[MUSIC] The second practical issue we're going
to talk about is how do you measure convergence for stochastic gradient. If you have to look at all the data
points to figure out they have converged, then the whole process is going to
be pointless and meaningless. So we need to think about new
techniques of measuring convergence. This, again,
is going to be an optional section. It's very practical for
those those who actually want to use and implement a really practical
stochastic gradient algorithm. One way to think about it is,
how do they actually make this plot? Here's a plot where a stochastic gradient
gets the optimum before a single pass over the data, while gradient is taking
100 or more passes over the data. If to get one point in
this plot I had to compute the whole likelihood over the entire
data set, that would require me, for every little blue dot,
to make a pass over the entire data set. Which make the whole thing really slow. If I had to make a pass over a data
set to compute the likelihood, might as well just use full gradient and
not have this noisy problems. And so, we need to rethink how
we're going to compute conversions, how we're going to plot
that we're making progress. And here there'll be a really,
really simple trick, really easy, really beautiful, that we can do. So I'm showing here the stochastic
gradient ascent algorithm for logistic regression,
the one that we've been using so far. So I go data point by data point, and I
compute the contribution to the gradient, which is this part,
this thing I'm calling partial j.
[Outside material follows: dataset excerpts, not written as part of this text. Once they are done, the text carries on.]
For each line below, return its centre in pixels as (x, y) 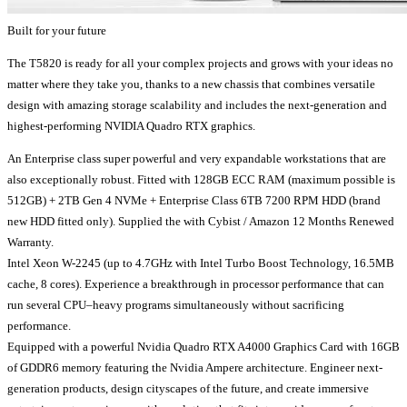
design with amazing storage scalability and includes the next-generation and (197, 104)
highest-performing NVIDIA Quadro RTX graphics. (131, 125)
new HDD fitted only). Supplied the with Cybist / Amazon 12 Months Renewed (201, 221)
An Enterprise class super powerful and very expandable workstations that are (197, 158)
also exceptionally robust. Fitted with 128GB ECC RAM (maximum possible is (201, 179)
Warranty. (30, 242)
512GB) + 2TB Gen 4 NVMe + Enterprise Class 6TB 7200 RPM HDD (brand (194, 200)
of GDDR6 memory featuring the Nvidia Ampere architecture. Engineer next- (195, 367)
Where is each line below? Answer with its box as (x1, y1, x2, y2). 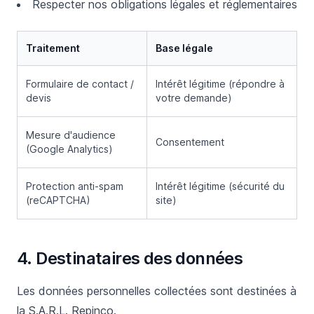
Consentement (156, 136, 224, 148)
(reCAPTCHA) (26, 194, 90, 206)
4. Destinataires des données (17, 248, 243, 268)
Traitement (26, 42, 80, 54)
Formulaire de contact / (26, 78, 134, 90)
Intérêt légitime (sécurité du (156, 180, 285, 192)
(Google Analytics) (26, 143, 113, 155)
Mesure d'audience (26, 129, 116, 141)
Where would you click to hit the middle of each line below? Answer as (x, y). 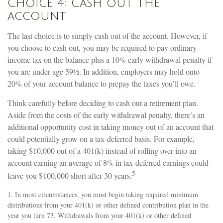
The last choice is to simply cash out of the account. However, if (107, 35)
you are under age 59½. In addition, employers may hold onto (104, 71)
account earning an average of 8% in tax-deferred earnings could (108, 162)
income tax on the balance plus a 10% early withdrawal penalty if (110, 59)
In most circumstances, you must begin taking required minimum (107, 195)
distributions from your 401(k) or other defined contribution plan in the (108, 205)
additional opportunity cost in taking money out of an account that (111, 126)
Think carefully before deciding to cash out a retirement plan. (103, 103)
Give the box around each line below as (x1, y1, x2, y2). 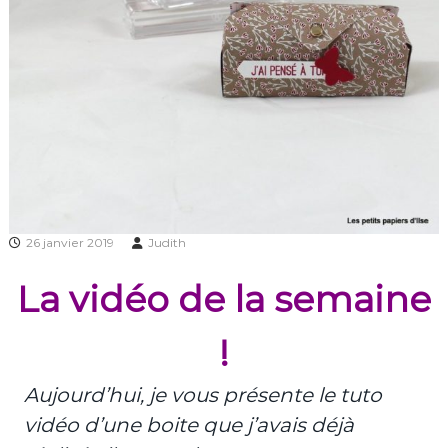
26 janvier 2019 (25, 235, 114, 251)
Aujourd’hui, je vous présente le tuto (23, 383, 382, 408)
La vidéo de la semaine (17, 277, 431, 322)
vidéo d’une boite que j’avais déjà (23, 413, 354, 438)
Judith (147, 235, 186, 251)
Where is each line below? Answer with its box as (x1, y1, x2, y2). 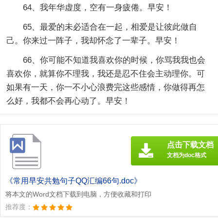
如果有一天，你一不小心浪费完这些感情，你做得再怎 (6, 82, 205, 92)
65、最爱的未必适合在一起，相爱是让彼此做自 (23, 22, 198, 32)
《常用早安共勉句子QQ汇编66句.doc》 (5, 176, 142, 185)
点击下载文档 (167, 140, 214, 149)
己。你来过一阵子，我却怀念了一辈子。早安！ (6, 36, 181, 45)
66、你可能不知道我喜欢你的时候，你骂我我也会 (23, 55, 206, 65)
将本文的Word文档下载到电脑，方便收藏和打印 (5, 190, 151, 198)
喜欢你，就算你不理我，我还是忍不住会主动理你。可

Now if I wanted to compute the log
likelihood of the data to see what my quality was, how well I'm doing, I'll
have to compute the following equation for data point i. If the data point were a positive
data point, I take the log of y = +1 given xi and the current parameters,
current coefficient. And, if the data point
were a negative yi = -1, then I need to take the log
of the probability yi = -1, which turns out to be log of 1- P(y = +1). And so here's the beautiful thing, the thing that I need to compute
the likelihood for a data point is exactly the same as the thing that
I needed to compute the gradient. And so, I've already computed. I can compute the contribution
likelihood of this one data point. Which is great. I can't do it for everybody, but
I can do it for one data point. So every iteration t, I can compute
the likelihood of a particular data point. I can't use that measure conversions
because I could do well one data point classified perfectly but not for others,
so it would be a very noisy thing. But if I want to compute how well I'm
doing, let's say, after 75 iterations, what I can do is look at the last
few data points, how well I did. And the likelihood for
those data points, average it out, and then create the smoother curve. And so, for every time stamp I want to
keep an average, it's called a moving average, of the last few likelihoods
in order to measure convergence. And so in the plot here,
the plot that I be showing to you, now I can tell you truth in
advertising what it actually was. The blue line here was
not straight up gradient, it was many batches of size 100,
which is a great number to use. It still converts much
faster than gradient. And to draw that blue line, I average the
likelihood over the last 30 data points. So that's how I build a plot, and this
is how you would have to build a plot if you're going to go through this whole
process of stochastic gradient. [MUSIC]